Today I figured we were just experiencing more of the same when I got a little surprise and a reminder that this guy is on to more than we think sometimes.
Mama: OK, let's go.
Gabe: Let's go.
Mama: That's right Gabe, you got it.
Gabe: I got it.
He knew to switch the pronoun from 'you' to 'I'. It was like it was his little way of saying, "See, I know what I'm talking about."

Wednesday, November 25, 2009


When you have children spread out over a wide age range, it is not uncommon for the older ones to reminisce about how much harder life was for them than it is for the younger ones. They like to talk about how much work they did and how soft the younger ones are.

The truth is, they are raised differently. It would be a bit absurd to think that, as parents, we haven't grown, matured, changed, or degenerated in some ways in the past 25 years. Our children at home now are not being raised by the same parents who were at the helm with the older generation. Not only are we different, but our circumstances are different; so things are just going to be different.
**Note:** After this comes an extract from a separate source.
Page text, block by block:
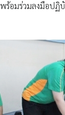
อมร่วมลงมือปฏิบั
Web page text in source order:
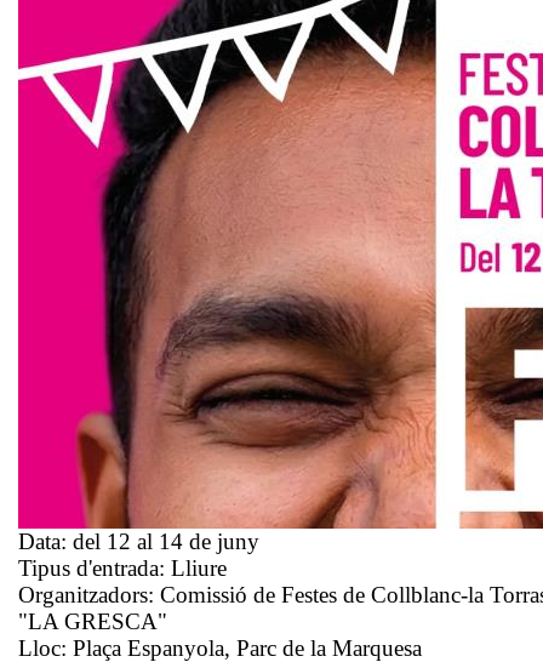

But, I thought it might help you "older guys" to see some of the work that was done by the "younger guys" recently. I didn't have my camera out to capture Troy and Shane hauling wheelbarrow loads of dirt from the back garden to create a slope by the house, or shoveling and spreading a dump truck load of rocks. (After ten years it looks like the basement is without leaks!) But, here are some of the woodstacking efforts by Dana, Bryce, and Owen. So, when you come for Thanksgiving and you're enjoying a warm house you can thank your lazy younger siblings.

Our hope is that we are better parents now and that our younger ones will benefit from the changes, but if we're not and they don't and the older ones really feel like these guys aren't getting toughened up enough I'm sure they'll make sure to do what they can to make life harder for them. That's just one of the many benefits of a big family!

Sunday, November 22, 2009

Mixed Message

Around our lunch table on Sunday afternoon, everyone shares a thought from the message. The younger children often come up with some interesting quotes but I think this one from today is my favorite:
"Of all the roads, the road to heaven has the most trees."

Saturday, November 21, 2009

"Piano Man" Duet

Chet was only home for a day before heading to Wyoming for his Thanksgiving break, but the house was filled with piano music and singing during the hours he was here.

I guess Gabe didn't want to miss a minute of it, because after I put him down for his nap and did a load of laundry I heard some extra notes on the piano. I walked in to find Gabe out of bed and accompanying Chet.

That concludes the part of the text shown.